◆ Assignment: Starting at the line that contains "The page's text", write out every line through the last one in the records below, word for word. Leave out any pictures.

[Stored items from a collection]
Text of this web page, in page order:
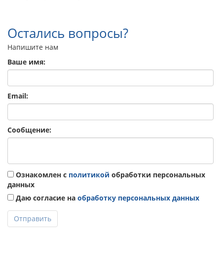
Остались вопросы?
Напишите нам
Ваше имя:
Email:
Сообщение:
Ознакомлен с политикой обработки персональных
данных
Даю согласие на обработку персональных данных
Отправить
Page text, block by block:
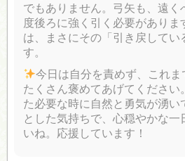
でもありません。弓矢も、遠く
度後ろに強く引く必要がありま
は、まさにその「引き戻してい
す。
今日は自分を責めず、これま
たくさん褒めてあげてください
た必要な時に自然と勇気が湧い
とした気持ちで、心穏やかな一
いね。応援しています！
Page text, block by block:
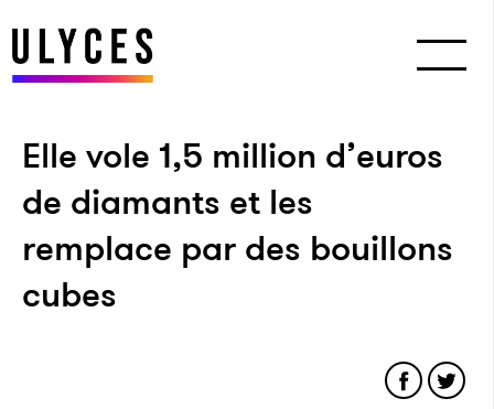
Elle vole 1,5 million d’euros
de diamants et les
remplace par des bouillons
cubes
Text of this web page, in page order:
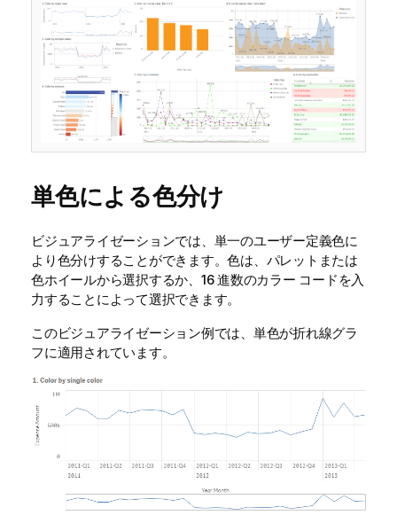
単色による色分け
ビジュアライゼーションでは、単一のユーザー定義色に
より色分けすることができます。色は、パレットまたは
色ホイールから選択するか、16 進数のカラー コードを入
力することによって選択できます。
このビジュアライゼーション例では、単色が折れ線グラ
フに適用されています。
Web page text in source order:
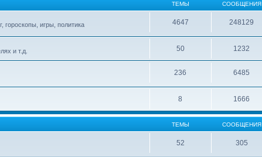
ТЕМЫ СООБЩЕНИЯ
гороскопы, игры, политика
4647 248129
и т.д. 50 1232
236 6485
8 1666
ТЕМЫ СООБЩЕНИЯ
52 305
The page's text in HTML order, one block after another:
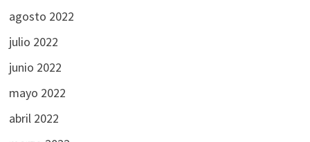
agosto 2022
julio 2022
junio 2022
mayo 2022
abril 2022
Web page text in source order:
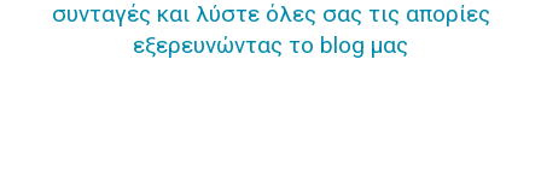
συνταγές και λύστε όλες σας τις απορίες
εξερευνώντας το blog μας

◆ Problem solution:
The page's text in HTML order, one block after another:
agosto 2022
julio 2022
junio 2022
mayo 2022
abril 2022
Web page text in source order:
συνταγές και λύστε όλες σας τις απορίες
εξερευνώντας το blog μας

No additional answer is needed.